Before I invite Saiyid Ali Naqvi Sahib to reflect upon “Adam In The Poetry And Prose Of Iqbal” it is important to introduce him to those who did not get a chance to know him. Jenab Naqvi Sahib, born in Amroha (Sub-Continent of India) and graduating in Civil Engineering from Aligarh University moved to Pakistan where he commenced his career with the Pakistan government’s Central Engineering Authority. He received field training in USA, and in 1956 was appointed Deputy Pakistan Irrigation Commissioner. He oversaw the implementation of the interim agreements between India and Pakistan on sharing the waters of Indus rivers. He was subsequently transferred to the Water Development Organization and has devoted nineteen-years of his career to large dams in Pakistan. He has held senior executive position under WAPDA in relation to the Mangla Dam, Terbela Dam, and Kalabagh Dam (a project in controversy).

In addition to authoring numerous articles on water resources issues, Naqvi Sahib, a cousin of the great artist Sadequain, is devoted to Urdu and Persian poetry. Among other expressions of his poetic interests, he has written papers and articles on Ghalib and Iqbal. He is compiling a set of his own Urdu poetry for publication for which we are all waiting excitedly.
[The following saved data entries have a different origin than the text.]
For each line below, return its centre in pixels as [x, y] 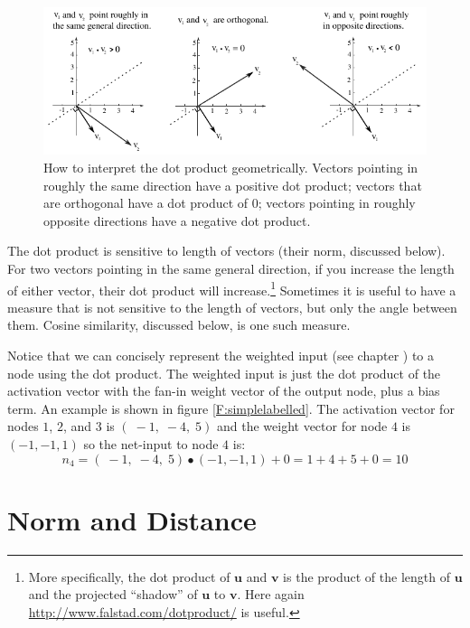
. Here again [271, 594]
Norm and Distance [132, 519]
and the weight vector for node [302, 426]
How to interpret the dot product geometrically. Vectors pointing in [231, 167]
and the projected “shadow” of [113, 594]
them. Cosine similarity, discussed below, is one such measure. [179, 325]
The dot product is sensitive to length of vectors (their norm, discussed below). [226, 251]
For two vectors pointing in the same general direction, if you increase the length [231, 268]
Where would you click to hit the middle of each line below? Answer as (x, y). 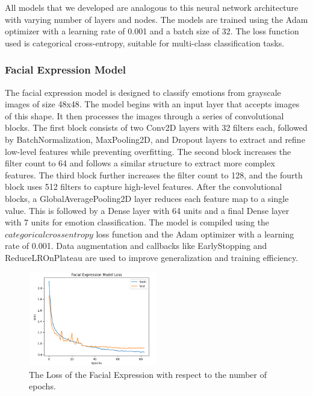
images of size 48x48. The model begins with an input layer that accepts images (152, 104)
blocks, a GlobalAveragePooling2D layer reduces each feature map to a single (147, 198)
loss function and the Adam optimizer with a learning (195, 234)
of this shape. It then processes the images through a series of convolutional (144, 115)
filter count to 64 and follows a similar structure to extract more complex (140, 163)
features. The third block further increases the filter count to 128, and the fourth (154, 174)
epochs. (42, 386)
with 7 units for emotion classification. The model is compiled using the (137, 222)
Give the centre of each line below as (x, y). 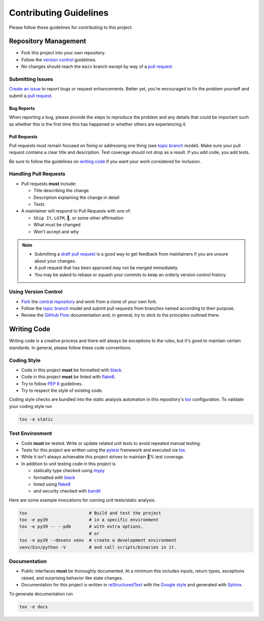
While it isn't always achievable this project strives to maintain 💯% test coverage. (103, 457)
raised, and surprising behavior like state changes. (72, 578)
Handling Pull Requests (37, 174)
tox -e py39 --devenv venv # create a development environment (98, 540)
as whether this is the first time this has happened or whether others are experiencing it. (98, 124)
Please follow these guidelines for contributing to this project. (71, 27)
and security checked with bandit (67, 491)
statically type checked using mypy (69, 471)
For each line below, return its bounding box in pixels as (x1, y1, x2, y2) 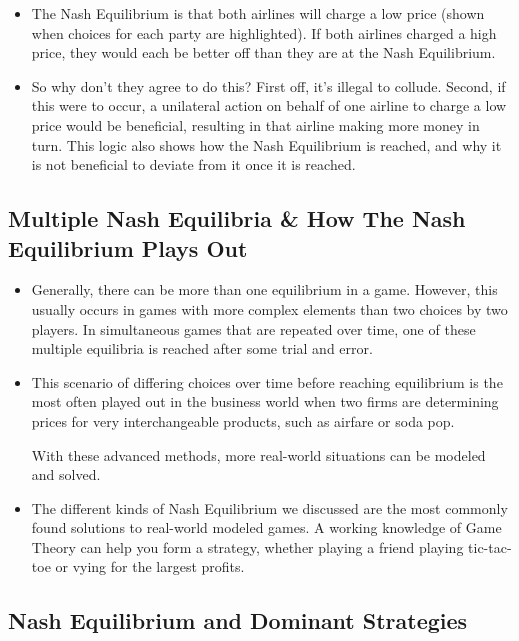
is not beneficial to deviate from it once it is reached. (31, 154, 356, 175)
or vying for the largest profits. (55, 556, 245, 577)
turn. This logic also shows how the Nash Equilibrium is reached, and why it (31, 134, 502, 155)
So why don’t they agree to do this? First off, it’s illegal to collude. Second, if (31, 75, 506, 96)
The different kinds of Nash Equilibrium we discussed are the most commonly (31, 497, 508, 518)
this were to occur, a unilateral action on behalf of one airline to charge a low (31, 95, 507, 116)
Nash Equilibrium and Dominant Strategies (8, 605, 468, 636)
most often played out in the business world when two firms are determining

Oxford University Press has recently published, Saiyid Ali Naqvi Sahib’s 800 pages magnum opus, Indus Waters and Social Change: The Evolution and Transition of Agrarian Society in Pakistan, which I have graciously received through Brother Noor Salik Sahib. This book is not only a wealth of knowledge on water resources and a history of Indus river by an engineer, it is a book of geography, philosophy of history, sociology, politics, literature, and many other ethos of the sub-continent of India. This great work is adorned with the verses of Ghalib, Iqbal and Faiz from beginning to the end. Interestingly Naqvi Sahib in the 14th chapter “Harnessing The Indus Waters (1961-80) where the rule of Generals starts in Pakistan, has cited a quote by Charles Dickens, “It was the best of times, it was the worst of times, it was the season of light, it was the season of darkness, it was the spring of hope, it was the winter of despair.”  Naqvi Sahib brings this great work to an end with three lines of Faiz Ahmed Faiz:

Abhi girani-e-shab mein kami nahin aai              ابھی گرانئ ِ شب میں کمی نہیں آئی

Najat-e-dida-o-dil ki ghari nahin aai                   نَجاتِ دیدہ و دل کی گھڑی نہیں آئی

Chale chalo ke woh manzil abhi nahi aai            چلے چلو کہ  وہ  منزل  ابھی نہیں آئی

As we will be hearing from our respected speaker on Iqbal’s concept of Adam, I would say:

یہ جہاں لمحہ بلمحہ ہو رہا ہے نو بنو
ہر قدم منزل نئی ہے ہر نظر منظر دِگر

جیسے عالَم ہے تلاشِ آدمی میں مضطَرِب
جو ہو نقشِ آب و گِل میں نفسِ کامل مستِمَر
This world moment to moment is becoming new to newer
at every step there is a new goal, at every sight a new science
As if the universe is restlessly in search of a man [or person]
who in the figure of water and clay is a complete perfect soul
نگہِ جستجو ہے جہاں پڑے دلِ مضطرب میں تڑپ اُٹھے
یہاں ذرہ ذرہ نقاب ہے اسے دیدہ ور کی تلاش ہے
Wherever the searching eye falls a lightening rises in the restless mind and heart
here every particle of dust is cover [of hidden knowledge] which is looking for a man of vision.

 

مری فرسٹ فنگر سے کی دبے دلِ لیپ ٹاپ کلک کرے
جونہی گوگل سرچ کی ویب کھلے تو ملے وہ جسکی تلاش ہے

My first finger presses a key, [and] the heart of lap top clicks;                                         As Google search’s web opens [we] find whatever is being searched.